14 Keys to Recover From a Core Update
Google advises to improve your content as the cure all. Yet, the real culprit may be a loss of backlinks. Sometimes your old backlinks are deleted or Google devalues them because they’re older. You’ll need to improve how you market and promote your business, products and website, along with how you go about attracting backlinks to your site.
It could be an overall re-evaluation of the quality on your site too. Of course, some advanced level SEO analysis and optimization is required. Here’s a few items to take care of:
- do another backlink analysis to discover which backlinks disappeared (e.g., the site owners may have been persuaded to link to your competitor instead; or the content was deleted by the publisher)
- rewrite your key content pages completely with all new, in-depth, expanded, original copy, images and video and make more user friendly and credible
- cut out redundant copy in your pages and streamline the user experience
- analyze and integrate new important topics or news you may have left out
- do a complete redesign of your website (or blog section) using the latest fast coded templates (Google AMP)
- don’t panic and make unplanned, erratic changes in the hope of a correction
- look for bad, shallow content and delete it, or better, completely rewrite it to beef it up
- find particularly bad, low quality and spammy links to your site and disavow them
- review your site for excessive keyword use and over-optimization (de-optimize if necessary)

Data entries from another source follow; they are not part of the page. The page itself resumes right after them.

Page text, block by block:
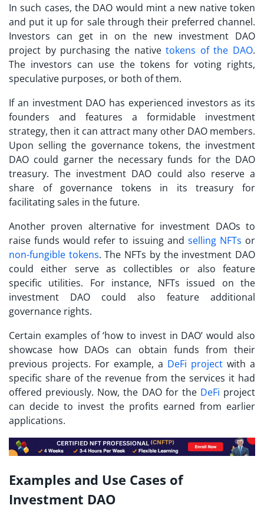
In such cases, the DAO would mint a new native token
and put it up for sale through their preferred channel.
Investors can get in on the new investment DAO
project by purchasing the nativetokens of the DAO.
The investors can use the tokens for voting rights,
speculative purposes, or both of them.
If an investment DAO has experienced investors as its
founders and features a formidable investment
strategy, then it can attract many other DAO members.
Upon selling the governance tokens, the investment
DAO could garner the necessary funds for the DAO
treasury. The investment DAO could also reserve a
share of governance tokens in its treasury for
facilitating sales in the future.
Another proven alternative for investment DAOs to
raise funds would refer to issuing and selling NFTs or
non-fungible tokens. The NFTs by the investment DAO
could either serve as collectibles or also feature
specific utilities. For instance, NFTs issued on the
investment DAO could also feature additional
governance rights.
Certain examples of ‘how to invest in DAO’ would also
showcase how DAOs can obtain funds from their
previous projects. For example, a DeFi project with a
specific share of the revenue from the services it had
offered previously. Now, the DAO for the DeFi project
can decide to invest the profits earned from earlier
applications.
Examples and Use Cases of
Investment DAO

- update and freshen up your old content
- check your site for any technical errors and review Google’s Core Web Vitals Report
- review content for popular or seasonal interest levels (the overall theme of your site isn’t being sought by searchers as much)
- using the Google Search Console, remove really low quality content from the index
- review Google’s quality guidelines as a cue to improving content
You may want to begin your recovery by hiring an expert level SEO consultant to do an SEO audit. You may even want to go deeper with a digital marketing audit to correct deeper reasons for lost rankings (e.g., poor value proposition, wrong content, poorly written copy, low engagement).